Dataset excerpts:
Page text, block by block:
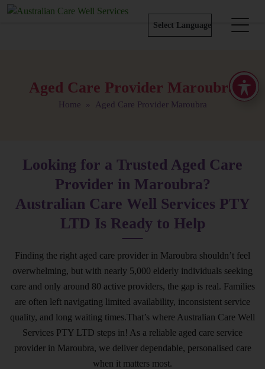
Aged Care Provider Maroubra
Home » Aged Care Provider Maroubra
Looking for a Trusted Aged Care
Provider in Maroubra?
Australian Care Well Services PTY
LTD Is Ready to Help
Finding the right aged care provider in Maroubra shouldn’t feel
overwhelming, but with nearly 5,000 elderly individuals seeking
care and only around 80 active providers, the gap is real. Families
are often left navigating limited availability, inconsistent service
quality, and long waiting times.That’s where Australian Care Well
Services PTY LTD steps in! As a reliable aged care service
provider in Maroubra, we deliver dependable, personalised care
when it matters most.
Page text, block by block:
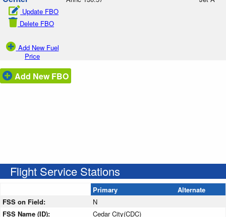
Update FBO
Delete FBO
Add New Fuel
Price
Add New FBO
Flight Service Stations
Primary
Alternate
FSS on Field:
N
FSS Name (ID):
Cedar City(CDC)
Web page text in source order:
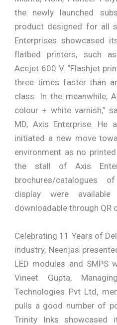
the newly launched
product designed for all
Enterprises showcased
flatbed printers, such
Acejet 600 V. “Flashjet
three times faster than
class. In the meanwhile,
colour + white varnish,”
MD, Axis Enterprise. He
initiated a new move
environment as no
the stall of Axis
brochures/catalogues
display were
downloadable through QR
Celebrating 11 Years of
industry, Neenjas
LED modules and SMPS
Vineet Gupta,
Technologies Pvt Ltd,
pulls a good number of
Trinity Inks showcased
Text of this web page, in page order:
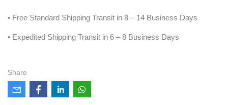
• Free Standard Shipping Transit in 8 – 14 Business Days
• Expedited Shipping Transit in 6 – 8 Business Days
Share
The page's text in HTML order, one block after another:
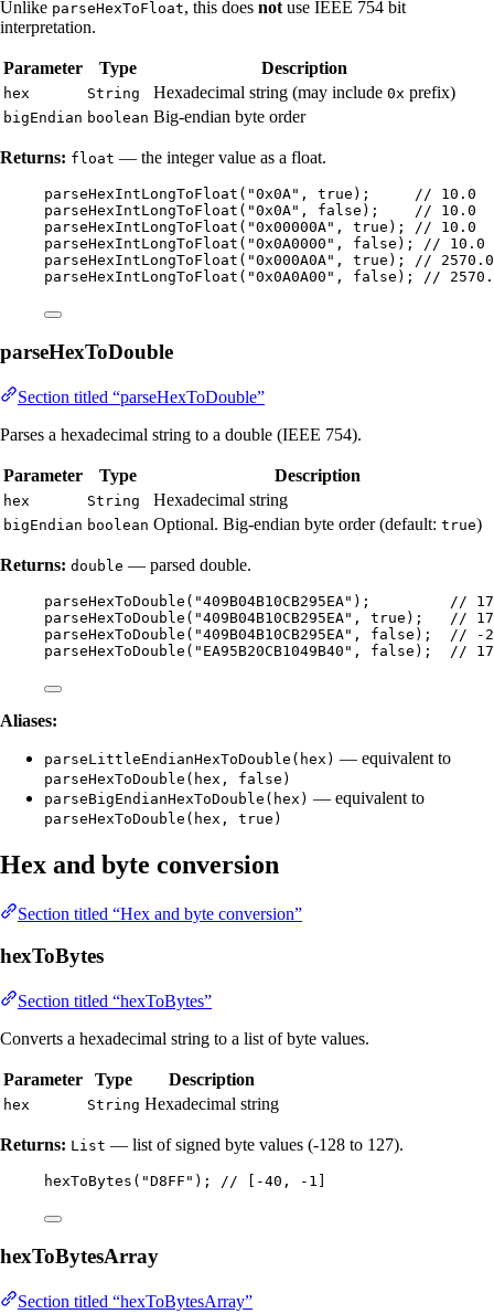
Unlike parseHexToFloat, this does notuse IEEE 754 bit
interpretation.
Parameter Type Description
hex String Hexadecimal string (may include 0x prefix)
bigEndian boolean Big-endian byte order
Returns: float — the integer value as a float.
parseHexIntLongToFloat ( "0x0A" , true ) ; // 10.0
parseHexIntLongToFloat ( "0x0A" , false ) ; // 10.0
parseHexIntLongToFloat ( "0x00000A" , true ) ; // 10.0
parseHexIntLongToFloat ( "0x0A0000 " , false ) ; // 10.0
parseHexIntLongToFloat ( "0x000A0A" , true ) ; // 2570.0
parseHexIntLongToFloat ( "0x0A0A00 " , false ) ; //
parseHexToDouble
Section titled “parseHexToDouble”
Parses a hexadecimal string to a double (IEEE 754).
Parameter Type Description
hex String Hexadecimal string
bigEndian boolean Optional. Big-endian byte order (default: true)
Returns: double — parsed double.
parseHexToDouble ( "409B04B10CB295EA" ) ;
//
parseHexToDouble ( "409B04B10CB295EA" , true ) ;
//
parseHexToDouble ( "409B04B10CB295EA" , false ) ;
// -
parseHexToDouble ( " EA95B20CB1049B40 " , false ) ; //
Aliases:
parseLittleEndianHexToDouble(hex) — equivalent to
parseHexToDouble(hex, false)
parseBigEndianHexToDouble(hex) — equivalent to
parseHexToDouble(hex, true)
Hex and byte conversion
Section titled “Hex and byte conversion”
hexToBytes
Section titled “hexToBytes”
Converts a hexadecimal string to a list of byte values.
Parameter Type Description
hex String Hexadecimal string
Returns: List — list of signed byte values (-128 to 127).
hexToBytes ( "D8FF " ) ; // [-40, -1]
hexToBytesArray
Section titled “hexToBytesArray”
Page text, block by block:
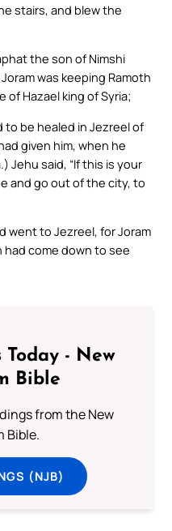
stairs, and blew the
the son of Nimshi
was keeping Ramoth
of Hazael king of Syria;
to be healed in Jezreel of
given him, when he
Jehu said, “If this is your
and go out of the city, to
went to Jezreel, for Joram
had come down to see
Today - New
Bible
from the New
Bible.
(NJB)
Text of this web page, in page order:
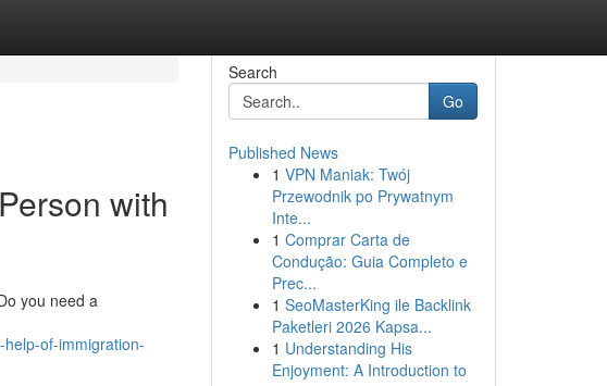
with
you need a
of-immigration-
Search
Go
Published News
1 VPN Maniak: Twój
Przewodnik po Prywatnym
Inte...
1 Comprar Carta de
Condução: Guia Completo e
Prec...
1 SeoMasterKing ile Backlink
Paketleri 2026 Kapsa...
1 Understanding His
Enjoyment: A Introduction to
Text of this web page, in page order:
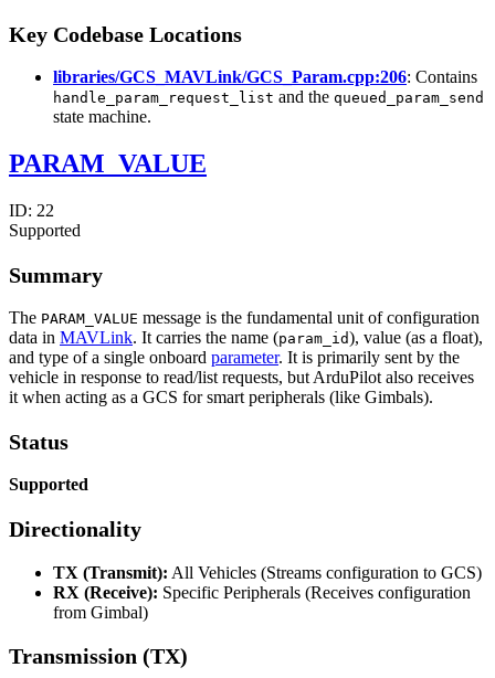
Key Codebase Locations
libraries/GCS_MAVLink/GCS_Param.cpp:206: Contains
handle_param_request_list and the queued_param_send
state machine.
PARAM_VALUE
ID: 22
Supported
Summary
The PARAM_VALUE message is the fundamental unit of configuration
data in MAVLink. It carries the name (param_id), value (as a float),
and type of a single onboard parameter. It is primarily sent by the
vehicle in response to read/list requests, but ArduPilot also receives
it when acting as a GCS for smart peripherals (like Gimbals).
Status
Supported
Directionality
TX (Transmit): All Vehicles (Streams configuration to GCS)
RX (Receive): Specific Peripherals (Receives configuration
from Gimbal)
Transmission (TX)
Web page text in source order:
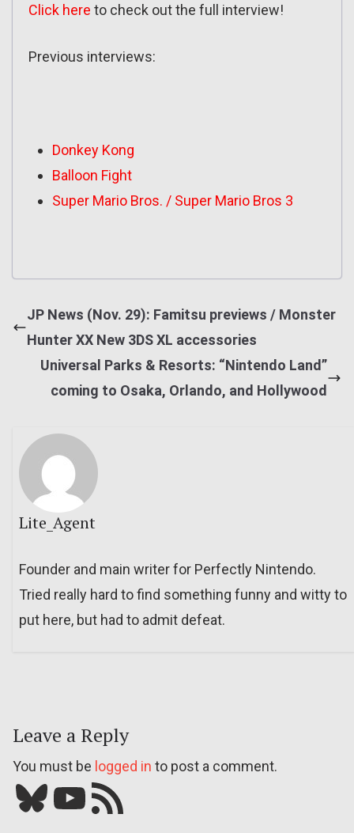
Click here to check out the full interview!
Previous interviews:
Donkey Kong
Balloon Fight
Super Mario Bros. / Super Mario Bros 3
JP News (Nov. 29): Famitsu previews / Monster
Hunter XX New 3DS XL accessories
Universal Parks & Resorts: “Nintendo Land”
coming to Osaka, Orlando, and Hollywood
Lite_Agent
Founder and main writer for Perfectly Nintendo.
Tried really hard to find something funny and witty to
put here, but had to admit defeat.
Leave a Reply
You must be logged in to post a comment.
Bluesky YouTube Our RSS feed
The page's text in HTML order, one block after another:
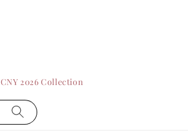
CNY 2026 Collection
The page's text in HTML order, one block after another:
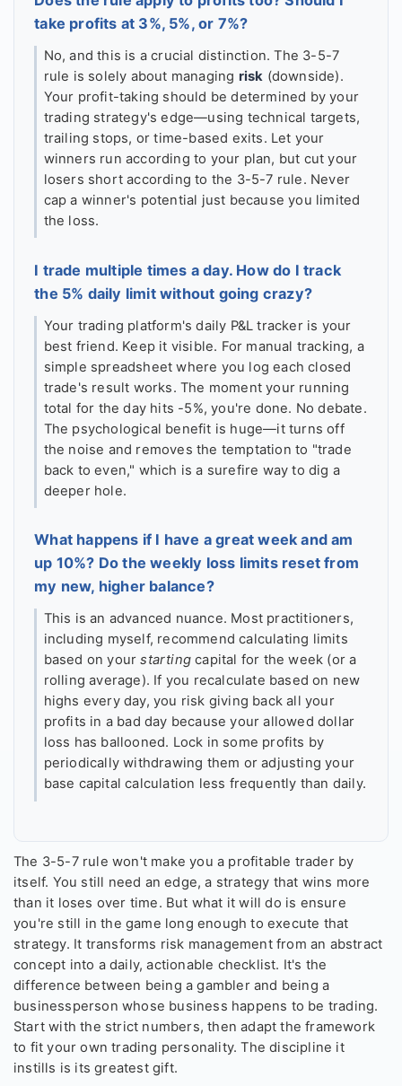
take profits at 3%, 5%, or 7%?
No, and this is a crucial distinction. The 3-5-7
rule is solely about managing risk (downside).
Your profit-taking should be determined by your
trading strategy's edge—using technical targets,
trailing stops, or time-based exits. Let your
winners run according to your plan, but cut your
losers short according to the 3-5-7 rule. Never
cap a winner's potential just because you limited
the loss.
I trade multiple times a day. How do I track
the 5% daily limit without going crazy?
Your trading platform's daily P&L tracker is your
best friend. Keep it visible. For manual tracking, a
simple spreadsheet where you log each closed
trade's result works. The moment your running
total for the day hits -5%, you're done. No debate.
The psychological benefit is huge—it turns off
the noise and removes the temptation to "trade
back to even," which is a surefire way to dig a
deeper hole.
What happens if I have a great week and am
up 10%? Do the weekly loss limits reset from
my new, higher balance?
This is an advanced nuance. Most practitioners,
including myself, recommend calculating limits
based on yourstartingcapital for the week (or a
rolling average). If you recalculate based on new
highs every day, you risk giving back all your
profits in a bad day because your allowed dollar
loss has ballooned. Lock in some profits by
periodically withdrawing them or adjusting your
base capital calculation less frequently than daily.
The 3-5-7 rule won't make you a profitable trader by
itself. You still need an edge, a strategy that wins more
than it loses over time. But what it will do is ensure
you're still in the game long enough to execute that
strategy. It transforms risk management from an abstract
concept into a daily, actionable checklist. It's the
difference between being a gambler and being a
businessperson whose business happens to be trading.
Start with the strict numbers, then adapt the framework
to fit your own trading personality. The discipline it
instills is its greatest gift.
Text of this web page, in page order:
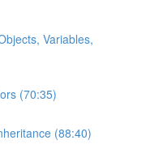
Variables,
(70:35)
(88:40)
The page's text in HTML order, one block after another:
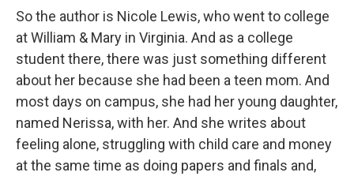
So the author is Nicole Lewis, who went to college
at William & Mary in Virginia. And as a college
student there, there was just something different
about her because she had been a teen mom. And
most days on campus, she had her young daughter,
named Nerissa, with her. And she writes about
feeling alone, struggling with child care and money
at the same time as doing papers and finals and,
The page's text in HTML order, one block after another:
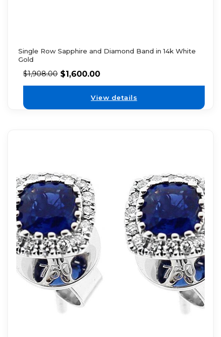
Single Row Sapphire and Diamond Band in 14k White
Gold
$1,908.00 $1,600.00
View details
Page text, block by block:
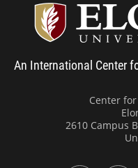
An International Center
Center
2610 Campus
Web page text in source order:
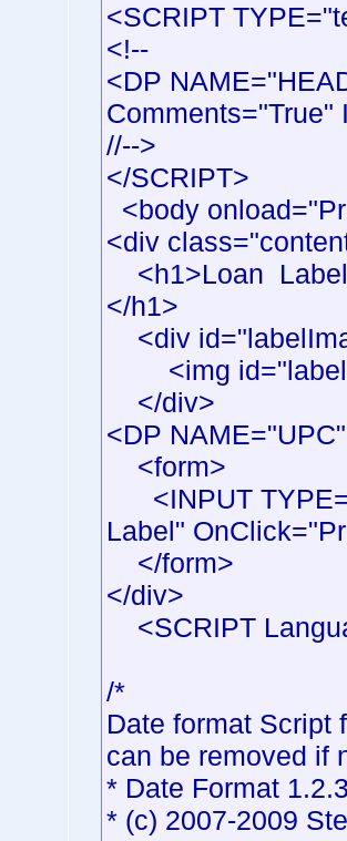
<SCRIPT
<!--
<DP
//-->
</SCRIPT>
<body
<div
<h1>Loan Label
</h1>
<div
<img
</div>
<DP
<form>
<INPUT
Label"
</form>
</div>
<SCRIPT
/*
Date format Script
can be removed if
* Date Format
* (c) 2007-2009
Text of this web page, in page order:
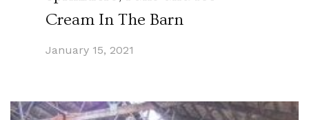
Cream In The Barn
January 15, 2021

Problem to solve →
What's needed is an exact retyping of the records, pictures excluded.

Exercise answer →
Page text, block by block:
Aged Care Provider Maroubra
Home » Aged Care Provider Maroubra
Looking for a Trusted Aged Care
Provider in Maroubra?
Australian Care Well Services PTY
LTD Is Ready to Help
Finding the right aged care provider in Maroubra shouldn’t feel
overwhelming, but with nearly 5,000 elderly individuals seeking
care and only around 80 active providers, the gap is real. Families
are often left navigating limited availability, inconsistent service
quality, and long waiting times.That’s where Australian Care Well
Services PTY LTD steps in! As a reliable aged care service
provider in Maroubra, we deliver dependable, personalised care
when it matters most.
Page text, block by block:
Update FBO
Delete FBO
Add New Fuel
Price
Add New FBO
Flight Service Stations
Primary
Alternate
FSS on Field:
N
FSS Name (ID):
Cedar City(CDC)
Web page text in source order:
the newly launched
product designed for all
Enterprises showcased
flatbed printers, such
Acejet 600 V. “Flashjet
three times faster than
class. In the meanwhile,
colour + white varnish,”
MD, Axis Enterprise. He
initiated a new move
environment as no
the stall of Axis
brochures/catalogues
display were
downloadable through QR
Celebrating 11 Years of
industry, Neenjas
LED modules and SMPS
Vineet Gupta,
Technologies Pvt Ltd,
pulls a good number of
Trinity Inks showcased
Text of this web page, in page order:
• Free Standard Shipping Transit in 8 – 14 Business Days
• Expedited Shipping Transit in 6 – 8 Business Days
Share
The page's text in HTML order, one block after another:
Unlike parseHexToFloat, this does notuse IEEE 754 bit
interpretation.
Parameter Type Description
hex String Hexadecimal string (may include 0x prefix)
bigEndian boolean Big-endian byte order
Returns: float — the integer value as a float.
parseHexIntLongToFloat ( "0x0A" , true ) ; // 10.0
parseHexIntLongToFloat ( "0x0A" , false ) ; // 10.0
parseHexIntLongToFloat ( "0x00000A" , true ) ; // 10.0
parseHexIntLongToFloat ( "0x0A0000 " , false ) ; // 10.0
parseHexIntLongToFloat ( "0x000A0A" , true ) ; // 2570.0
parseHexIntLongToFloat ( "0x0A0A00 " , false ) ; //
parseHexToDouble
Section titled “parseHexToDouble”
Parses a hexadecimal string to a double (IEEE 754).
Parameter Type Description
hex String Hexadecimal string
bigEndian boolean Optional. Big-endian byte order (default: true)
Returns: double — parsed double.
parseHexToDouble ( "409B04B10CB295EA" ) ;
//
parseHexToDouble ( "409B04B10CB295EA" , true ) ;
//
parseHexToDouble ( "409B04B10CB295EA" , false ) ;
// -
parseHexToDouble ( " EA95B20CB1049B40 " , false ) ; //
Aliases:
parseLittleEndianHexToDouble(hex) — equivalent to
parseHexToDouble(hex, false)
parseBigEndianHexToDouble(hex) — equivalent to
parseHexToDouble(hex, true)
Hex and byte conversion
Section titled “Hex and byte conversion”
hexToBytes
Section titled “hexToBytes”
Converts a hexadecimal string to a list of byte values.
Parameter Type Description
hex String Hexadecimal string
Returns: List — list of signed byte values (-128 to 127).
hexToBytes ( "D8FF " ) ; // [-40, -1]
hexToBytesArray
Section titled “hexToBytesArray”
Page text, block by block:
stairs, and blew the
the son of Nimshi
was keeping Ramoth
of Hazael king of Syria;
to be healed in Jezreel of
given him, when he
Jehu said, “If this is your
and go out of the city, to
went to Jezreel, for Joram
had come down to see
Today - New
Bible
from the New
Bible.
(NJB)
Text of this web page, in page order:
with
you need a
of-immigration-
Search
Go
Published News
1 VPN Maniak: Twój
Przewodnik po Prywatnym
Inte...
1 Comprar Carta de
Condução: Guia Completo e
Prec...
1 SeoMasterKing ile Backlink
Paketleri 2026 Kapsa...
1 Understanding His
Enjoyment: A Introduction to
Text of this web page, in page order:
Key Codebase Locations
libraries/GCS_MAVLink/GCS_Param.cpp:206: Contains
handle_param_request_list and the queued_param_send
state machine.
PARAM_VALUE
ID: 22
Supported
Summary
The PARAM_VALUE message is the fundamental unit of configuration
data in MAVLink. It carries the name (param_id), value (as a float),
and type of a single onboard parameter. It is primarily sent by the
vehicle in response to read/list requests, but ArduPilot also receives
it when acting as a GCS for smart peripherals (like Gimbals).
Status
Supported
Directionality
TX (Transmit): All Vehicles (Streams configuration to GCS)
RX (Receive): Specific Peripherals (Receives configuration
from Gimbal)
Transmission (TX)
Web page text in source order:
Click here to check out the full interview!
Previous interviews:
Donkey Kong
Balloon Fight
Super Mario Bros. / Super Mario Bros 3
JP News (Nov. 29): Famitsu previews / Monster
Hunter XX New 3DS XL accessories
Universal Parks & Resorts: “Nintendo Land”
coming to Osaka, Orlando, and Hollywood
Lite_Agent
Founder and main writer for Perfectly Nintendo.
Tried really hard to find something funny and witty to
put here, but had to admit defeat.
Leave a Reply
You must be logged in to post a comment.
Bluesky YouTube Our RSS feed
The page's text in HTML order, one block after another:
CNY 2026 Collection
The page's text in HTML order, one block after another:
take profits at 3%, 5%, or 7%?
No, and this is a crucial distinction. The 3-5-7
rule is solely about managing risk (downside).
Your profit-taking should be determined by your
trading strategy's edge—using technical targets,
trailing stops, or time-based exits. Let your
winners run according to your plan, but cut your
losers short according to the 3-5-7 rule. Never
cap a winner's potential just because you limited
the loss.
I trade multiple times a day. How do I track
the 5% daily limit without going crazy?
Your trading platform's daily P&L tracker is your
best friend. Keep it visible. For manual tracking, a
simple spreadsheet where you log each closed
trade's result works. The moment your running
total for the day hits -5%, you're done. No debate.
The psychological benefit is huge—it turns off
the noise and removes the temptation to "trade
back to even," which is a surefire way to dig a
deeper hole.
What happens if I have a great week and am
up 10%? Do the weekly loss limits reset from
my new, higher balance?
This is an advanced nuance. Most practitioners,
including myself, recommend calculating limits
based on yourstartingcapital for the week (or a
rolling average). If you recalculate based on new
highs every day, you risk giving back all your
profits in a bad day because your allowed dollar
loss has ballooned. Lock in some profits by
periodically withdrawing them or adjusting your
base capital calculation less frequently than daily.
The 3-5-7 rule won't make you a profitable trader by
itself. You still need an edge, a strategy that wins more
than it loses over time. But what it will do is ensure
you're still in the game long enough to execute that
strategy. It transforms risk management from an abstract
concept into a daily, actionable checklist. It's the
difference between being a gambler and being a
businessperson whose business happens to be trading.
Start with the strict numbers, then adapt the framework
to fit your own trading personality. The discipline it
instills is its greatest gift.
Text of this web page, in page order:
Variables,
(70:35)
(88:40)
The page's text in HTML order, one block after another:
So the author is Nicole Lewis, who went to college
at William & Mary in Virginia. And as a college
student there, there was just something different
about her because she had been a teen mom. And
most days on campus, she had her young daughter,
named Nerissa, with her. And she writes about
feeling alone, struggling with child care and money
at the same time as doing papers and finals and,
The page's text in HTML order, one block after another:
Single Row Sapphire and Diamond Band in 14k White
Gold
$1,908.00 $1,600.00
View details
Page text, block by block:
An International Center
Center
2610 Campus
Web page text in source order:
<SCRIPT
<!--
<DP
//-->
</SCRIPT>
<body
<div
<h1>Loan Label
</h1>
<div
<img
</div>
<DP
<form>
<INPUT
Label"
</form>
</div>
<SCRIPT
/*
Date format Script
can be removed if
* Date Format
* (c) 2007-2009
Text of this web page, in page order:
Cream In The Barn
January 15, 2021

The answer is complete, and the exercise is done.